Today, the carved openings that housed them rest empty except for the rubble left behind by the regime that destroyed them. The Taliban claimed that the Buddhas were an affront to Islam. They used them for target practice and then destroyed them with dynamite. So proud were they of this effort that they recorded the destruction with photos and videotape.
The people who live in Bamiyan are Islamic. But they loved their Buddhas. And their destruction now serves as a reminder of oppression?a rallying point for the freedom of religious expression. There is an effort to rebuild the Buddhas. But it is going slowly at best, and many people wonder how it is possible to replace the originals that were thousands of years old.
At the NATO base we are informed that this airstrip will someday serve as Bamiyan’s commercial airport. There are no commercial flights here yet, but they will come. This is a relatively safe and prospering place compared to a few years ago. There’s much to do. But the people of Bamyan are already doing it.
The first stop for our convoy as we leave the NATO base is a rocky hillside overlooking the valley. From here, we can see villagers coming and going on the road below us. The only motorized vehicles other than our own are occasional motorcycles. Otherwise, men, women and children walk, use bicycles or ride donkeys back and forth. From this distance, everyone seems happy. It is a pleasant place?peaceful and pretty.
Bamiyan is more lush and colorful than the places we visited close to Kabul on Monday. There is good farmland here.
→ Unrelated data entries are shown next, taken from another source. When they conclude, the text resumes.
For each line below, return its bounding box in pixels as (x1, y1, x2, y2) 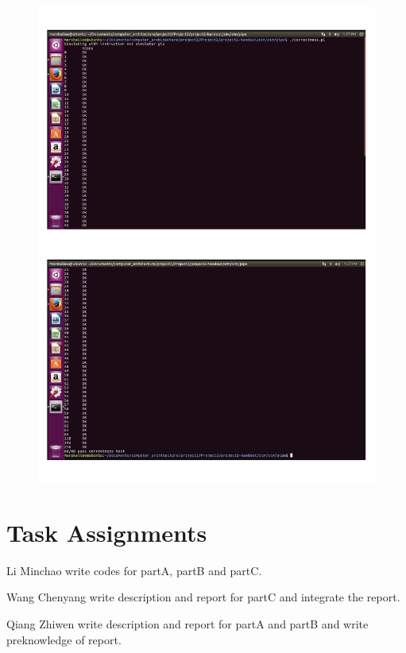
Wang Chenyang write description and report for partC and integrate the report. (6, 589, 400, 605)
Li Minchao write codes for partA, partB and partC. (6, 562, 262, 578)
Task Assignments (6, 516, 207, 548)
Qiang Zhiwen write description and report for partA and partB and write (6, 616, 369, 632)
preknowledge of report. (6, 631, 122, 647)
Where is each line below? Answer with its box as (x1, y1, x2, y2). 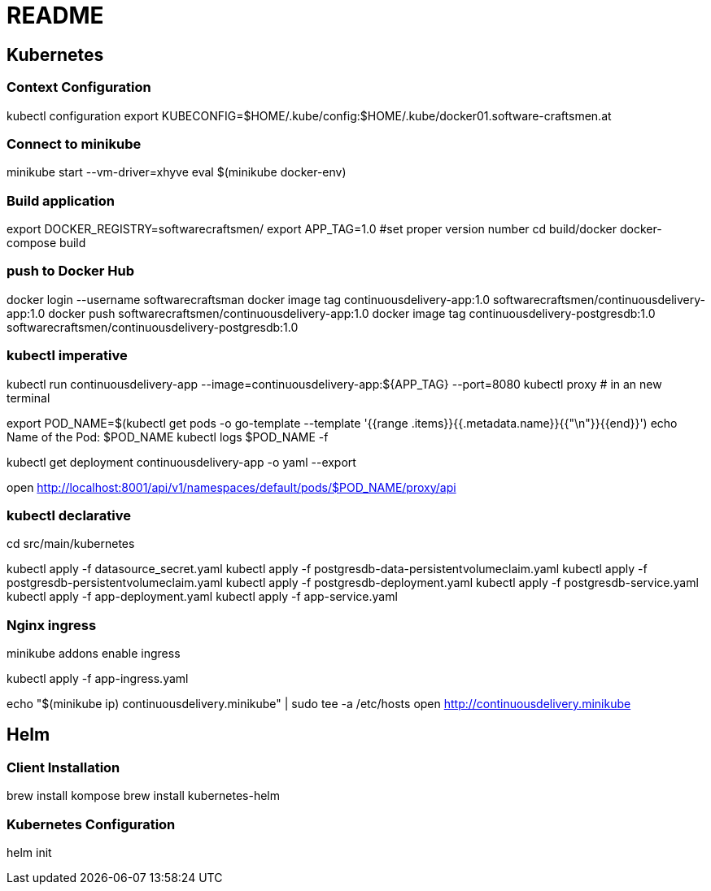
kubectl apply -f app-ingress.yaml (7, 672, 189, 686)
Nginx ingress (7, 616, 97, 633)
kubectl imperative (7, 347, 128, 364)
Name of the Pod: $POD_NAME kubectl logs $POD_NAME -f (7, 429, 329, 444)
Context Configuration (7, 79, 151, 96)
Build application (7, 192, 115, 209)
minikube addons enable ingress (7, 646, 181, 661)
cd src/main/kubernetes (7, 537, 135, 551)
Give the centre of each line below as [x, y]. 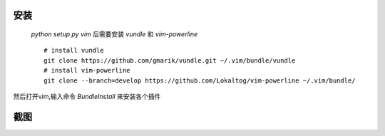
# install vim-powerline [87, 70]
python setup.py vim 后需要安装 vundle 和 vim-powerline [114, 34]
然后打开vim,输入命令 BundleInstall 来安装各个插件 [87, 96]
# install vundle [74, 51]
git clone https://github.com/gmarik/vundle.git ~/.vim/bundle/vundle [170, 60]
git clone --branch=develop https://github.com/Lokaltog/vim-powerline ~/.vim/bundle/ [200, 80]
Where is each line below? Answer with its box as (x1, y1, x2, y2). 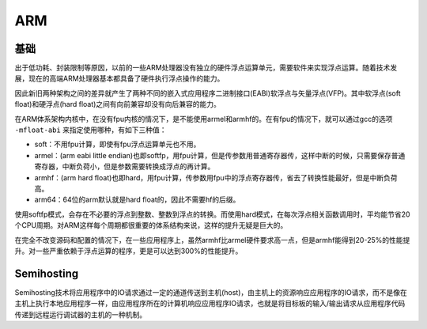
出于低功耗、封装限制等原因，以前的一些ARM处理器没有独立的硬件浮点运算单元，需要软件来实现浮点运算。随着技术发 (14, 63, 398, 73)
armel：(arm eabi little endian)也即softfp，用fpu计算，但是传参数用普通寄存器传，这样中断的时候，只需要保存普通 (34, 150, 406, 160)
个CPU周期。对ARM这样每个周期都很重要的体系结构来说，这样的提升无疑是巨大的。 (14, 221, 288, 230)
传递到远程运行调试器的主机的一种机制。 (14, 309, 146, 320)
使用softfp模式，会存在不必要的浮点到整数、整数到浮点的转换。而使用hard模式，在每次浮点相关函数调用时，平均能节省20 (14, 210, 410, 219)
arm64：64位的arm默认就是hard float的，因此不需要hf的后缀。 (34, 195, 240, 205)
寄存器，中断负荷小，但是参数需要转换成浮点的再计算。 (34, 162, 215, 172)
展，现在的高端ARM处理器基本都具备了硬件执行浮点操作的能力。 (14, 74, 225, 83)
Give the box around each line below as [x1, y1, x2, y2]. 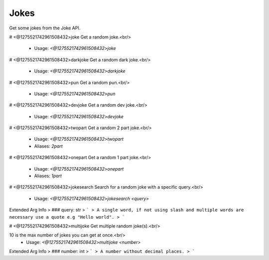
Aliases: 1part [34, 173, 62, 179]
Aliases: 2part [34, 143, 63, 149]
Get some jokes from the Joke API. [9, 25, 81, 31]
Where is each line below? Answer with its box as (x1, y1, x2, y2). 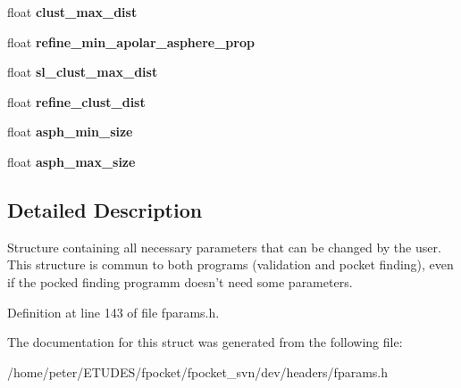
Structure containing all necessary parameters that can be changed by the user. (7, 237, 441, 256)
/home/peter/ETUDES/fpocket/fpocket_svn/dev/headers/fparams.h (7, 362, 389, 381)
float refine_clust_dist (7, 92, 146, 111)
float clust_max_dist (7, 3, 138, 21)
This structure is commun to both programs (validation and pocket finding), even (7, 255, 454, 274)
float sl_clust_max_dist (7, 62, 158, 81)
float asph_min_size (7, 122, 133, 141)
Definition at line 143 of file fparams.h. (7, 302, 220, 321)
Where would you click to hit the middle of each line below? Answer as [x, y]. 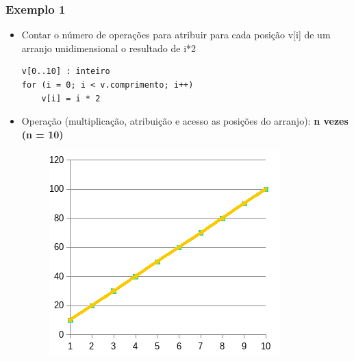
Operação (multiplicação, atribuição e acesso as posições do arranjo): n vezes [185, 121]
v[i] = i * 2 [71, 98]
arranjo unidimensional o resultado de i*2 [109, 48]
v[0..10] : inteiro [66, 72]
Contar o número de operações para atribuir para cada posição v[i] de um [176, 35]
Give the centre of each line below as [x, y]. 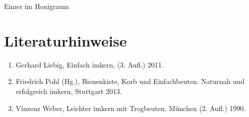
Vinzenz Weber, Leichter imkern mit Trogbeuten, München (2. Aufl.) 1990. [131, 108]
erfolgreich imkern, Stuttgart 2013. [69, 91]
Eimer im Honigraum [36, 6]
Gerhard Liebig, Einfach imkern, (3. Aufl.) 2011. [90, 64]
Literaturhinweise [65, 40]
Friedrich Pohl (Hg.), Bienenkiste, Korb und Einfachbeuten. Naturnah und [130, 81]
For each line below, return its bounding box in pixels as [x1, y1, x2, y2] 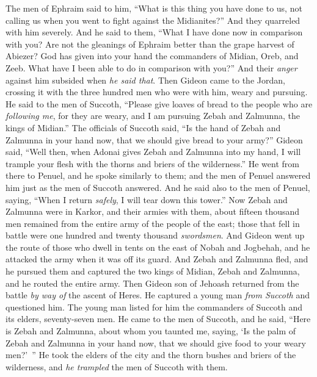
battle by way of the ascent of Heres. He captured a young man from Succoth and [5, 289, 310, 301]
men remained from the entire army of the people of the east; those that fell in [5, 217, 300, 229]
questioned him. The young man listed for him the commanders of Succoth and [5, 300, 303, 313]
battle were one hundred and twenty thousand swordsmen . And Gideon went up [5, 229, 305, 242]
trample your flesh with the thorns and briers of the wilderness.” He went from [5, 157, 299, 170]
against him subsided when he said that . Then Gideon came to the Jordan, [5, 73, 285, 86]
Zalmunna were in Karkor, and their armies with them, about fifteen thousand [5, 205, 300, 218]
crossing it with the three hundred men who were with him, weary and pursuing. [5, 85, 308, 98]

Bamiyan potatoes in particular are well known. There are other crops with potential too! Large copper deposits have been discovered in the region and, prior to the destruction of the Buddhas, this was even a place that benefited from tourism.
We’re about to meet the governor. She is working on many development initiatives including education, agriculture and a resurrection of tourism in the region. She happens to be the first female governor in the history of Afghanistan. As the gentleman from the United Nations said yesterday, "Change is in the air in Afghanistan. You can feel it."
Her name is Habiba Sarabi. Governors are appointed, not elected, in Afghanistan?appointed by the president of the country, Hamid Karsi. It is an honor to be with her, yet she treats us as if we are the dignitaries.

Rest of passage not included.